• [Input data]
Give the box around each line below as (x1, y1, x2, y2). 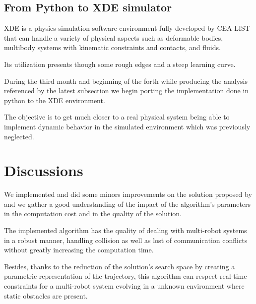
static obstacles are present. (4, 290, 88, 301)
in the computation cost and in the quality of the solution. (4, 208, 182, 219)
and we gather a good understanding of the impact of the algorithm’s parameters (4, 198, 251, 209)
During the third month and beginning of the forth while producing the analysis (4, 75, 248, 86)
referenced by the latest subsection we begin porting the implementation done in (4, 85, 249, 96)
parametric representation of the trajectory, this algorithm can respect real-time (4, 271, 247, 281)
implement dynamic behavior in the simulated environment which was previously (4, 121, 251, 131)
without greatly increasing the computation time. (4, 244, 154, 255)
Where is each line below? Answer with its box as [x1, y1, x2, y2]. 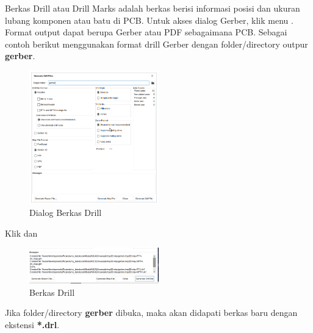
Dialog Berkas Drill [29, 206, 102, 219]
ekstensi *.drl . [5, 318, 60, 331]
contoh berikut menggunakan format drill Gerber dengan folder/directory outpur [5, 37, 308, 50]
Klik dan [5, 226, 38, 239]
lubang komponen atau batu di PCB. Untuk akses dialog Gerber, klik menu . [5, 13, 293, 26]
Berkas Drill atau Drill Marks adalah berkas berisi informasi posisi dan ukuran [5, 2, 300, 14]
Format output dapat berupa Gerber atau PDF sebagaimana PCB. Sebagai [5, 26, 287, 38]
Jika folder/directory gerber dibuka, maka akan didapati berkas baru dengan [5, 306, 298, 319]
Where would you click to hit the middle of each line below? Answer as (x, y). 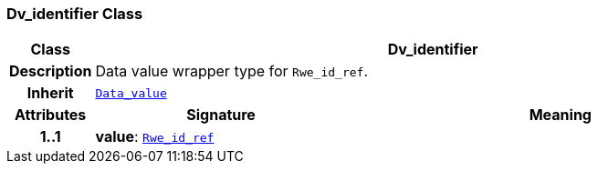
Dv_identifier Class (75, 14)
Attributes (51, 115)
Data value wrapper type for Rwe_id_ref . (231, 71)
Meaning (560, 115)
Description (51, 71)
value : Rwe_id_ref (155, 137)
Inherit (50, 93)
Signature (221, 115)
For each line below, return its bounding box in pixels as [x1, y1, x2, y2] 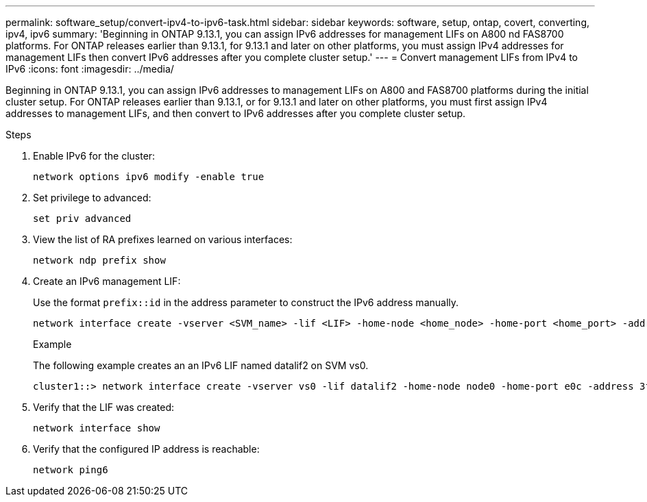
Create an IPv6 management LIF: [33, 275, 181, 287]
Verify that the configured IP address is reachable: [33, 443, 260, 455]
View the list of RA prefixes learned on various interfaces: [33, 234, 293, 245]
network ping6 [33, 464, 108, 475]
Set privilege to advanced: [33, 192, 151, 203]
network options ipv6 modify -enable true [33, 171, 265, 182]
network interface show [33, 423, 160, 434]
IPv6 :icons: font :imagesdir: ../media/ [5, 63, 174, 75]

• [Assignment] Between and including the line above that contains "During the third" and the line that contains "Create an IPv6", restate every line word for word. Pictures stay out.

• [Written response]
During the third month and beginning of the forth while producing the analysis (4, 75, 248, 86)
referenced by the latest subsection we begin porting the implementation done in (4, 85, 249, 96)
parametric representation of the trajectory, this algorithm can respect real-time (4, 271, 247, 281)
implement dynamic behavior in the simulated environment which was previously (4, 121, 251, 131)
without greatly increasing the computation time. (4, 244, 154, 255)
Where is each line below? Answer with its box as [x1, y1, x2, y2]. 
Dialog Berkas Drill [29, 206, 102, 219]
ekstensi *.drl . [5, 318, 60, 331]
contoh berikut menggunakan format drill Gerber dengan folder/directory outpur [5, 37, 308, 50]
Klik dan [5, 226, 38, 239]
lubang komponen atau batu di PCB. Untuk akses dialog Gerber, klik menu . [5, 13, 293, 26]
Berkas Drill atau Drill Marks adalah berkas berisi informasi posisi dan ukuran [5, 2, 300, 14]
Format output dapat berupa Gerber atau PDF sebagaimana PCB. Sebagai [5, 26, 287, 38]
Jika folder/directory gerber dibuka, maka akan didapati berkas baru dengan [5, 306, 298, 319]
Where would you click to hit the middle of each line below? Answer as (x, y). 
Dv_identifier Class (75, 14)
Attributes (51, 115)
Data value wrapper type for Rwe_id_ref . (231, 71)
Meaning (560, 115)
Description (51, 71)
value : Rwe_id_ref (155, 137)
Inherit (50, 93)
Signature (221, 115)
For each line below, return its bounding box in pixels as [x1, y1, x2, y2] 
Create an IPv6 management LIF: [33, 275, 181, 287]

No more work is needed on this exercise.